═══ The data ═══

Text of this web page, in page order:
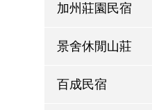
加州莊園民宿
景舍休閒山莊
百成民宿
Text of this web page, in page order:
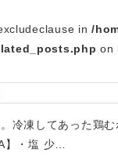
in/
on
冷凍してあった鶏
】・塩 少…
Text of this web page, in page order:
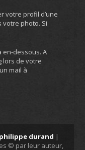
votre profil d’une
photo. Si
en-dessous. A
lors de votre
mail à
philippe durand |
© par leur auteur,
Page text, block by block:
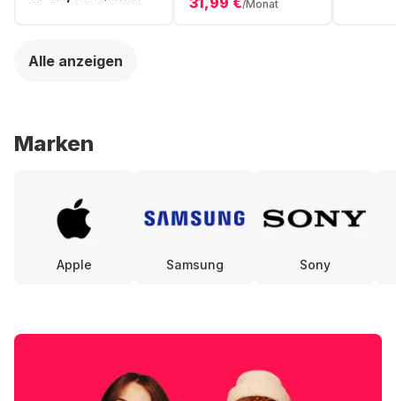
/Monat
Alle anzeigen
Marken
Apple Samsung Sony

═══

**Aim of the task:** Only the pictures are dropped when you print the material; everything else is copied exactly.

**Solution for this exercise:**
Text of this web page, in page order:
加州莊園民宿
景舍休閒山莊
百成民宿
Text of this web page, in page order:
in/
on
冷凍してあった鶏
】・塩 少…
Text of this web page, in page order:
votre profil d’une
photo. Si
en-dessous. A
lors de votre
mail à
philippe durand |
© par leur auteur,
Page text, block by block:
/Monat
Alle anzeigen
Marken
Apple Samsung Sony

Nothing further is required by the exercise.